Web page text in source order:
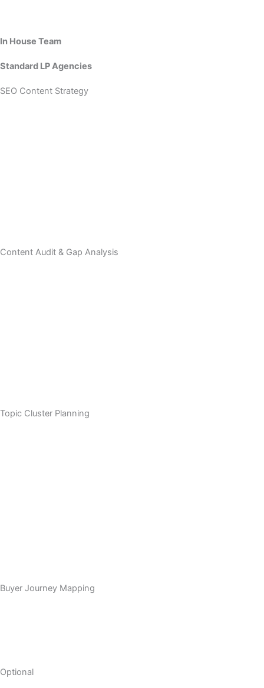
In House Team
Standard LP Agencies
SEO Content Strategy
Content Audit & Gap Analysis
Topic Cluster Planning
Buyer Journey Mapping
Optional
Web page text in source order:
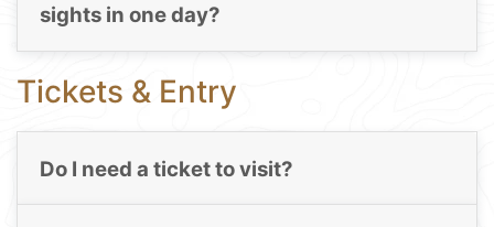
sights in one day?
Tickets & Entry
Do I need a ticket to visit?
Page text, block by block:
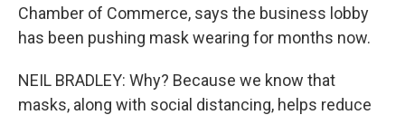
Chamber of Commerce, says the business lobby
has been pushing mask wearing for months now.
NEIL BRADLEY: Why? Because we know that
masks, along with social distancing, helps reduce
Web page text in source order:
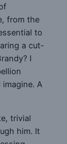
from the
to
a cut-
I
A
trivial
him. It
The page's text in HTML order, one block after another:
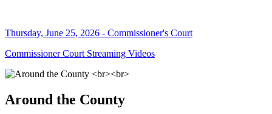
Thursday, June 25, 2026 - Commissioner's Court
Commissioner Court Streaming Videos
Around the County
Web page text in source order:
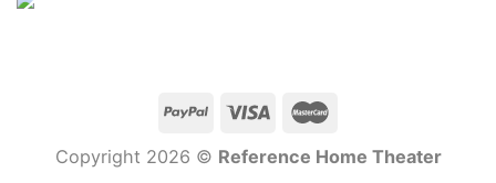
Copyright 2026 © Reference Home Theater
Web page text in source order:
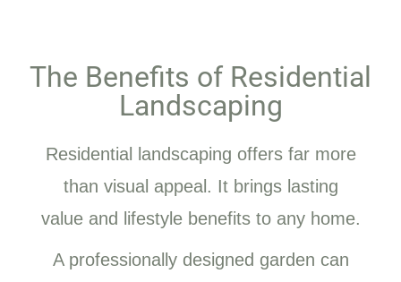
The Benefits of Residential
Landscaping
Residential landscaping offers far more
than visual appeal. It brings lasting
value and lifestyle benefits to any home.
A professionally designed garden can
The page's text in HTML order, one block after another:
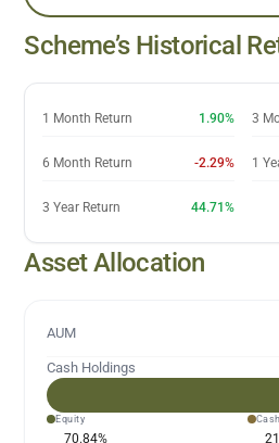
Scheme’s Historical
1 Month Return 1.90% 3
6 Month Return -2.29% 1
3 Year Return 44.71%
Asset Allocation
AUM
Cash Holdings
Equity
70.84%
Cash
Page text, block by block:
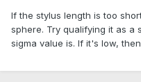
If the stylus length is too
sphere. Try qualifying it as a
sigma value is. If it's low,
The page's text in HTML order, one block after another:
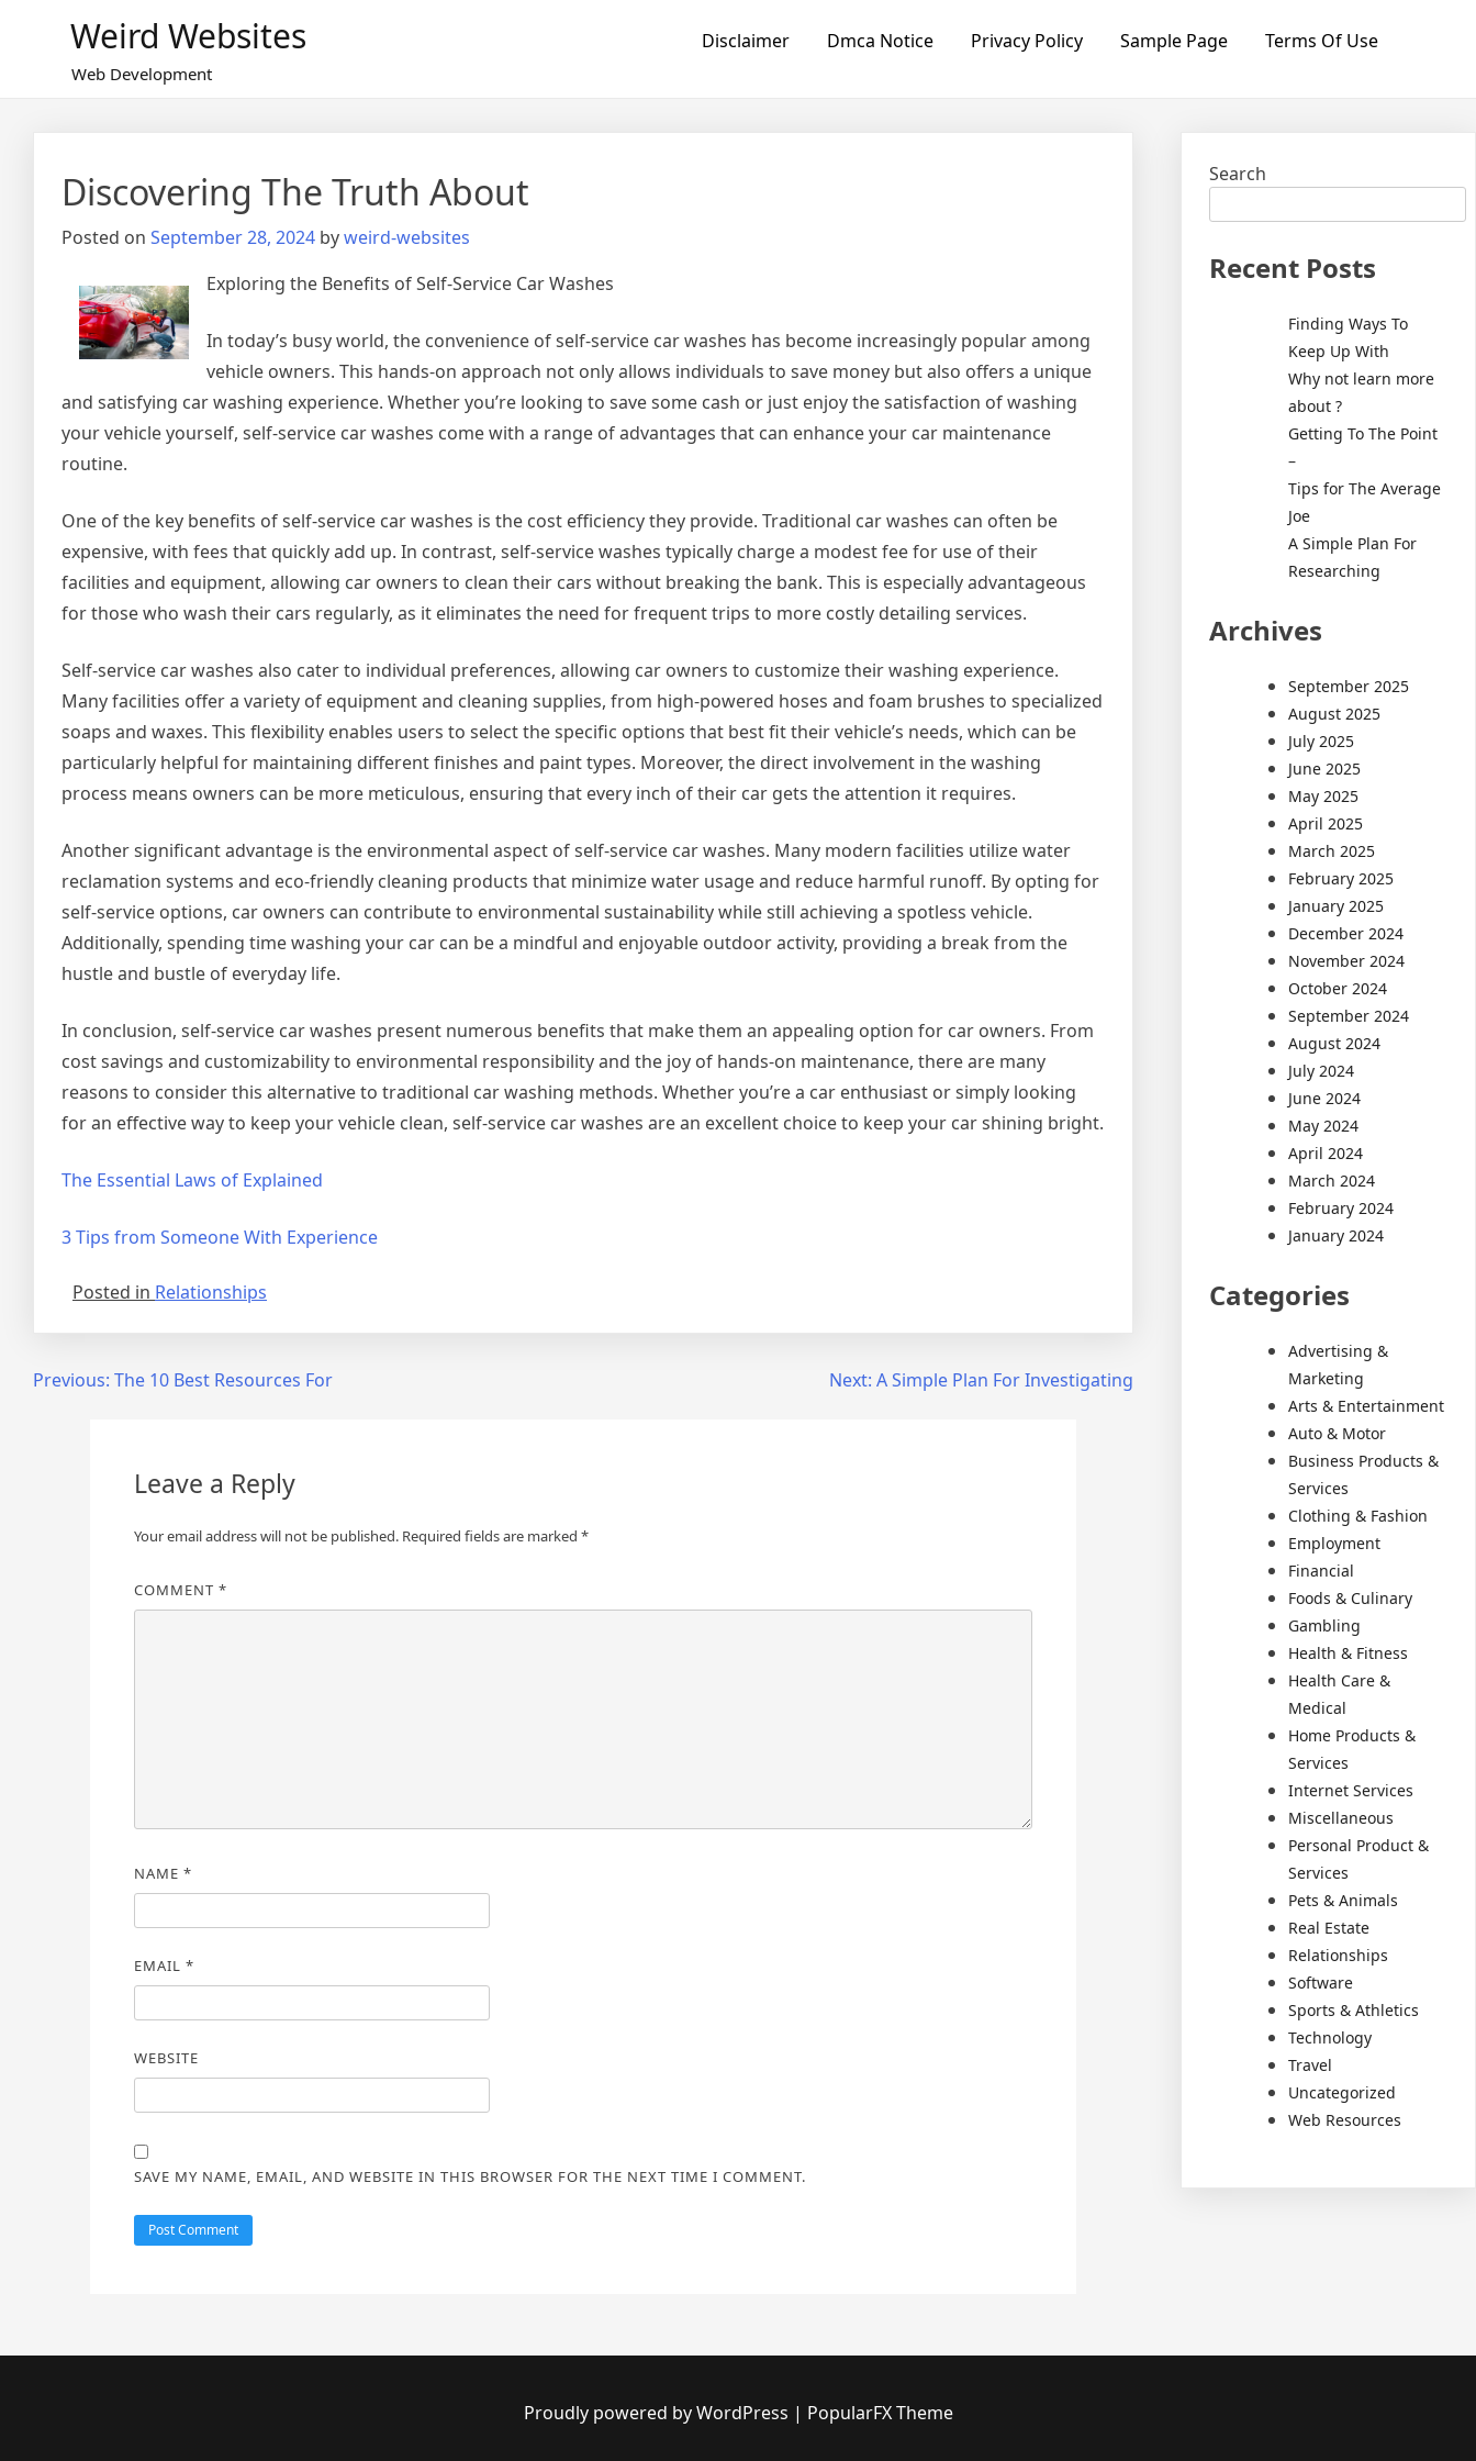
Weird Websites
Web Development
Disclaimer Dmca Notice Privacy Policy Sample Page Terms Of Use
Discovering The Truth About
Posted on September 28, 2024 byweird-websites
Exploring the Benefits of Self-Service Car Washes
In today’s busy world, the convenience of self-service car washes has become increasingly popular among
vehicle owners. This hands-on approach not only allows individuals to save money but also offers a unique
and satisfying car washing experience. Whether you’re looking to save some cash or just enjoy the satisfaction of washing
your vehicle yourself, self-service car washes come with a range of advantages that can enhance your car maintenance
routine.
One of the key benefits of self-service car washes is the cost efficiency they provide. Traditional car washes can often be
expensive, with fees that quickly add up. In contrast, self-service washes typically charge a modest fee for use of their
facilities and equipment, allowing car owners to clean their cars without breaking the bank. This is especially advantageous
for those who wash their cars regularly, as it eliminates the need for frequent trips to more costly detailing services.
Self-service car washes also cater to individual preferences, allowing car owners to customize their washing experience.
Many facilities offer a variety of equipment and cleaning supplies, from high-powered hoses and foam brushes to specialized
soaps and waxes. This flexibility enables users to select the specific options that best fit their vehicle’s needs, which can be
particularly helpful for maintaining different finishes and paint types. Moreover, the direct involvement in the washing
process means owners can be more meticulous, ensuring that every inch of their car gets the attention it requires.
Another significant advantage is the environmental aspect of self-service car washes. Many modern facilities utilize water
reclamation systems and eco-friendly cleaning products that minimize water usage and reduce harmful runoff. By opting for
self-service options, car owners can contribute to environmental sustainability while still achieving a spotless vehicle.
Additionally, spending time washing your car can be a mindful and enjoyable outdoor activity, providing a break from the
hustle and bustle of everyday life.
In conclusion, self-service car washes present numerous benefits that make them an appealing option for car owners. From
cost savings and customizability to environmental responsibility and the joy of hands-on maintenance, there are many
reasons to consider this alternative to traditional car washing methods. Whether you’re a car enthusiast or simply looking
for an effective way to keep your vehicle clean, self-service car washes are an excellent choice to keep your car shining bright.
The Essential Laws of Explained
3 Tips from Someone With Experience
Posted in Relationships
PostPrevious: The 10 Best Resources For Next: A Simple Plan For Investigating
Leave a Reply
Your email address will not be published. Required fields are marked *
COMMENT *
NAME *
EMAIL *
WEBSITE
SAVE MY NAME, EMAIL, AND WEBSITE IN THIS BROWSER FOR THE NEXT TIME I COMMENT.
Search
Recent Posts
Finding Ways To
Keep Up With
Why not learn more
about ?
Getting To The Point
–
Tips for The Average
Joe
A Simple Plan For
Researching
Archives
September 2025
August 2025
July 2025
June 2025
May 2025
April 2025
March 2025
February 2025
January 2025
December 2024
November 2024
October 2024
September 2024
August 2024
July 2024
June 2024
May 2024
April 2024
March 2024
February 2024
January 2024
Categories
Advertising &
Marketing
Arts & Entertainment
Auto & Motor
Business Products &
Services
Clothing & Fashion
Employment
Financial
Foods & Culinary
Gambling
Health & Fitness
Health Care &
Medical
Home Products &
Services
Internet Services
Miscellaneous
Personal Product &
Services
Pets & Animals
Real Estate
Relationships
Software
Sports & Athletics
Technology
Travel
Uncategorized
Web Resources
Proudly powered by WordPress | PopularFX Theme

== Your task ==
Reproduce the listing above exactly, excluding all pictures.

== Your response ==
Web page text in source order:
In House Team
Standard LP Agencies
SEO Content Strategy
Content Audit & Gap Analysis
Topic Cluster Planning
Buyer Journey Mapping
Optional
Web page text in source order:
sights in one day?
Tickets & Entry
Do I need a ticket to visit?
Page text, block by block:
Chamber of Commerce, says the business lobby
has been pushing mask wearing for months now.
NEIL BRADLEY: Why? Because we know that
masks, along with social distancing, helps reduce
Web page text in source order:
from the
to
a cut-
I
A
trivial
him. It
The page's text in HTML order, one block after another:
Thursday, June 25, 2026 - Commissioner's Court
Commissioner Court Streaming Videos
Around the County
Web page text in source order:
Copyright 2026 © Reference Home Theater
Web page text in source order:
The Benefits of Residential
Landscaping
Residential landscaping offers far more
than visual appeal. It brings lasting
value and lifestyle benefits to any home.
A professionally designed garden can
The page's text in HTML order, one block after another:
Scheme’s Historical
1 Month Return 1.90% 3
6 Month Return -2.29% 1
3 Year Return 44.71%
Asset Allocation
AUM
Cash Holdings
Equity
70.84%
Cash
Page text, block by block:
If the stylus length is too
sphere. Try qualifying it as a
sigma value is. If it's low,
The page's text in HTML order, one block after another:
Weird Websites
Web Development
Disclaimer Dmca Notice Privacy Policy Sample Page Terms Of Use
Discovering The Truth About
Posted on September 28, 2024 byweird-websites
Exploring the Benefits of Self-Service Car Washes
In today’s busy world, the convenience of self-service car washes has become increasingly popular among
vehicle owners. This hands-on approach not only allows individuals to save money but also offers a unique
and satisfying car washing experience. Whether you’re looking to save some cash or just enjoy the satisfaction of washing
your vehicle yourself, self-service car washes come with a range of advantages that can enhance your car maintenance
routine.
One of the key benefits of self-service car washes is the cost efficiency they provide. Traditional car washes can often be
expensive, with fees that quickly add up. In contrast, self-service washes typically charge a modest fee for use of their
facilities and equipment, allowing car owners to clean their cars without breaking the bank. This is especially advantageous
for those who wash their cars regularly, as it eliminates the need for frequent trips to more costly detailing services.
Self-service car washes also cater to individual preferences, allowing car owners to customize their washing experience.
Many facilities offer a variety of equipment and cleaning supplies, from high-powered hoses and foam brushes to specialized
soaps and waxes. This flexibility enables users to select the specific options that best fit their vehicle’s needs, which can be
particularly helpful for maintaining different finishes and paint types. Moreover, the direct involvement in the washing
process means owners can be more meticulous, ensuring that every inch of their car gets the attention it requires.
Another significant advantage is the environmental aspect of self-service car washes. Many modern facilities utilize water
reclamation systems and eco-friendly cleaning products that minimize water usage and reduce harmful runoff. By opting for
self-service options, car owners can contribute to environmental sustainability while still achieving a spotless vehicle.
Additionally, spending time washing your car can be a mindful and enjoyable outdoor activity, providing a break from the
hustle and bustle of everyday life.
In conclusion, self-service car washes present numerous benefits that make them an appealing option for car owners. From
cost savings and customizability to environmental responsibility and the joy of hands-on maintenance, there are many
reasons to consider this alternative to traditional car washing methods. Whether you’re a car enthusiast or simply looking
for an effective way to keep your vehicle clean, self-service car washes are an excellent choice to keep your car shining bright.
The Essential Laws of Explained
3 Tips from Someone With Experience
Posted in Relationships
PostPrevious: The 10 Best Resources For Next: A Simple Plan For Investigating
Leave a Reply
Your email address will not be published. Required fields are marked *
COMMENT *
NAME *
EMAIL *
WEBSITE
SAVE MY NAME, EMAIL, AND WEBSITE IN THIS BROWSER FOR THE NEXT TIME I COMMENT.
Search
Recent Posts
Finding Ways To
Keep Up With
Why not learn more
about ?
Getting To The Point
–
Tips for The Average
Joe
A Simple Plan For
Researching
Archives
September 2025
August 2025
July 2025
June 2025
May 2025
April 2025
March 2025
February 2025
January 2025
December 2024
November 2024
October 2024
September 2024
August 2024
July 2024
June 2024
May 2024
April 2024
March 2024
February 2024
January 2024
Categories
Advertising &
Marketing
Arts & Entertainment
Auto & Motor
Business Products &
Services
Clothing & Fashion
Employment
Financial
Foods & Culinary
Gambling
Health & Fitness
Health Care &
Medical
Home Products &
Services
Internet Services
Miscellaneous
Personal Product &
Services
Pets & Animals
Real Estate
Relationships
Software
Sports & Athletics
Technology
Travel
Uncategorized
Web Resources
Proudly powered by WordPress | PopularFX Theme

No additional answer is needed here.